▸ EXERCISE GOAL
State how many lines below hold the word "does". Give that number and no other text.

▸ PROVIDED INFORMATION
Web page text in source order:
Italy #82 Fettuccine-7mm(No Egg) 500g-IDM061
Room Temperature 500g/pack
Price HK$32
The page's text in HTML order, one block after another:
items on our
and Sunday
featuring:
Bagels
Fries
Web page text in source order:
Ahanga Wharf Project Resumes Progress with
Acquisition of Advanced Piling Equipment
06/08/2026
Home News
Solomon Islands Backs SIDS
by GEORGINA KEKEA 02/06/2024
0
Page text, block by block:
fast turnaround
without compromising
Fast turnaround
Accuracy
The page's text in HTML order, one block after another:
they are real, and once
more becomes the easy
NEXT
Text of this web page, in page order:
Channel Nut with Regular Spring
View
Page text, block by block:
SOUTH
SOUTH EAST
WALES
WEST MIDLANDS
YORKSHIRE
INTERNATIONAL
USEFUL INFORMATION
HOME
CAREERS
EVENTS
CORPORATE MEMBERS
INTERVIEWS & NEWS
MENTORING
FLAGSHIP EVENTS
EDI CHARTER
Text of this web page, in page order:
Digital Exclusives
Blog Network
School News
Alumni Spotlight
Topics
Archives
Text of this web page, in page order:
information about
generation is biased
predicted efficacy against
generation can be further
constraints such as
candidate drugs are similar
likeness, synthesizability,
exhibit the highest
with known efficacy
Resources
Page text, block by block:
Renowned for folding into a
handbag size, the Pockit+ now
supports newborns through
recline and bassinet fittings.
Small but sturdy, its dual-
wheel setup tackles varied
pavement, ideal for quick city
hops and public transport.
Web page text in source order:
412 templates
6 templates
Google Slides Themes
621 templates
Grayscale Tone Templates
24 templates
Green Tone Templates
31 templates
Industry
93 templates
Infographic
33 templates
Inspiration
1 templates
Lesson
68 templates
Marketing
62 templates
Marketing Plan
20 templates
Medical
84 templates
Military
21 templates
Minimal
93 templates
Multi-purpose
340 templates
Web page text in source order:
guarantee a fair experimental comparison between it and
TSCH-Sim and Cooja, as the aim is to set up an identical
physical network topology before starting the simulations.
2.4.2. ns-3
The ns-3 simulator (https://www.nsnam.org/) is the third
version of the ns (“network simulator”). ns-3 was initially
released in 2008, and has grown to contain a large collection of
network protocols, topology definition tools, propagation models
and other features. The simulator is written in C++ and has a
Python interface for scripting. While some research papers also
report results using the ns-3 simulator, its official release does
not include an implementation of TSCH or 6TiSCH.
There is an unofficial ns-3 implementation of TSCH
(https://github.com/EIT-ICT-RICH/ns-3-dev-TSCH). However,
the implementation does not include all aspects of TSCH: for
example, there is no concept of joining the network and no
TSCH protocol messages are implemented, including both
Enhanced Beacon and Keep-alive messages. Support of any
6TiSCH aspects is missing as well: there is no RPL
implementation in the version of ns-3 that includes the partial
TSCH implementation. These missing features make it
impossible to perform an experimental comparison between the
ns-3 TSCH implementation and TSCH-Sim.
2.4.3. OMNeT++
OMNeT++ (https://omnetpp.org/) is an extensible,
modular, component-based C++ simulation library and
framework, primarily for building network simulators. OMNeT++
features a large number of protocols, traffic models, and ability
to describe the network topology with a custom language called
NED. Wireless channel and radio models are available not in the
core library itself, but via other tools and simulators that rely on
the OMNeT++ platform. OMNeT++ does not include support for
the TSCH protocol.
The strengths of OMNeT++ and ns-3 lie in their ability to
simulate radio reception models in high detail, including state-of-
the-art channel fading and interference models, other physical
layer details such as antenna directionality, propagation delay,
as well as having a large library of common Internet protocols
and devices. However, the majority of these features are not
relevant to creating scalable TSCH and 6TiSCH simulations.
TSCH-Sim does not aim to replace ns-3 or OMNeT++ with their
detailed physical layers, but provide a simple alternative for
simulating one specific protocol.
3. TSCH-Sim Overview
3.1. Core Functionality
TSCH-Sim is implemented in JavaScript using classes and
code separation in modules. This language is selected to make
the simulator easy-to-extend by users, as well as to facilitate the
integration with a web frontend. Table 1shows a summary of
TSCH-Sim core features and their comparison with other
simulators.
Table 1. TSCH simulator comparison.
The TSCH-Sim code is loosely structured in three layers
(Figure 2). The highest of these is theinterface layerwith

▸ EXPECTED ANSWER
4